Write out exactly, excluding pictures, the lines from the one containing "Page text, block" through the end of the data, both included.
ENTRIES SUPPLIED Start Marker
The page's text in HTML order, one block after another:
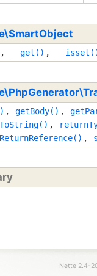
, __get() ,
, getBody() ,
,
,
Nette 2.4-
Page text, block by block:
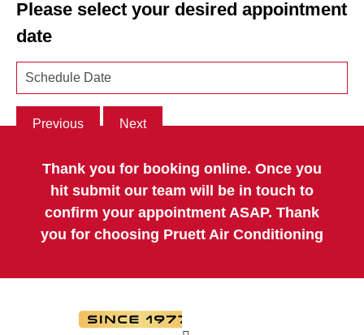
Please select your desired appointment
date
Previous Next
Thank you for booking online. Once you
hit submit our team will be in touch to
confirm your appointment ASAP. Thank
you for choosing Pruett Air Conditioning
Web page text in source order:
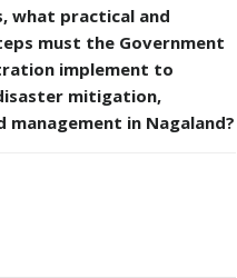
what practical and
must the Government
implement to
mitigation,
management in Nagaland?
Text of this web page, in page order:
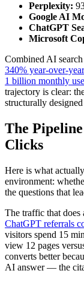
Perplexity:
Google AI
ChatGPT
Microsoft
Combined AI
340% year-over-
1 billion monthly
trajectory is clear:
structurally
The
Clicks
Here is what
environment:
the questions that
The traffic that
ChatGPT referrals
visitors spend 15
view 12 pages
converts better
AI answer — the
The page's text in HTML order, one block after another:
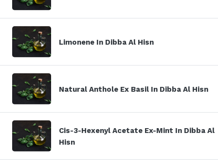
ENTRIES SUPPLIED End Marker
◆ WRITTEN RESPONSE:
Page text, block by block:
Please select your desired appointment
date
Previous Next
Thank you for booking online. Once you
hit submit our team will be in touch to
confirm your appointment ASAP. Thank
you for choosing Pruett Air Conditioning
Web page text in source order:
what practical and
must the Government
implement to
mitigation,
management in Nagaland?
Text of this web page, in page order:
Perplexity:
Google AI
ChatGPT
Microsoft
Combined AI
340% year-over-
1 billion monthly
trajectory is clear:
structurally
The
Clicks
Here is what
environment:
the questions that
The traffic that
ChatGPT referrals
visitors spend 15
view 12 pages
converts better
AI answer — the
The page's text in HTML order, one block after another:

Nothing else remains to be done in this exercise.